Of course, since the memory allocation comes from Rprofmem (via benchmark::mark), this only measures allocations of memory for objects on R's heap. Allocations by C extensions (like DuckDB and SQLite) aren't tracked. They're surely _more_ space efficient than just reading everything into RAM, but perhaps by a smaller margin than shown here.
this benchmark is more comprehensive for this type of analytical work:

https://h2oai.github.io/db-benchmark/

Here’s hoping that DuckDB will add support for spatial data, indexing, and query predicates. It would be great if this were a first-class feature instead of bolted on like SpatiaLite is to SQLite.
It could! But those are not exactly "easy things to do" ;) I'm sure it could happen, for a sufficiently large grant.
Are you a contributor? Is there a way to bring this up with the team? Perhaps a place to start would be to add support for storing OGC Simple Features and corresponding to/from conversion functions.

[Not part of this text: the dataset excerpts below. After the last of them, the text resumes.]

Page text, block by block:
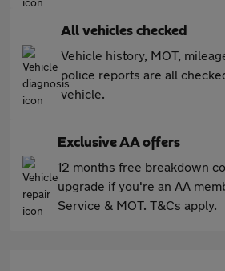
All vehicles checked
Vehicle history, MOT,
police reports are all
vehicle.
Exclusive AA offers
12 months free breakdown
upgrade if you're an AA
Service & MOT. T&Cs apply.
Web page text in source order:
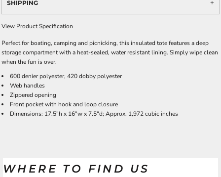
SHIPPING
View Product Specification
Perfect for boating, camping and picnicking, this insulated tote features a deep
storage compartment with a heat-sealed, water resistant lining. Simply wipe clean
when the fun is over.
600 denier polyester, 420 dobby polyester
Web handles
Zippered opening
Front pocket with hook and loop closure
Dimensions: 17.5"h x 16"w x 7.5"d; Approx. 1,972 cubic inches
WHERE TO FIND US

I don’t have a lot of spare time, but may want to take a stab at a proof of concept if some developers could help orient me to the code.
DuckDB developer here - we absolutely welcome outside contributions. Feel free to open an issue or discussion on our github for a feature request, and we would be happy to point you in the right direction!
Maybe I should get involved and try to help this…however DB hacking is a bit out of my depth at the moment…
I thought pandas was in some sense evolving towards arrow? (For those who aren’t aware, they share a co-creator).

Edit: that said a benchmark would be worthwhile, and similarly the tidiverse should evolve towards arrow speed I hope since they also share a co-creator.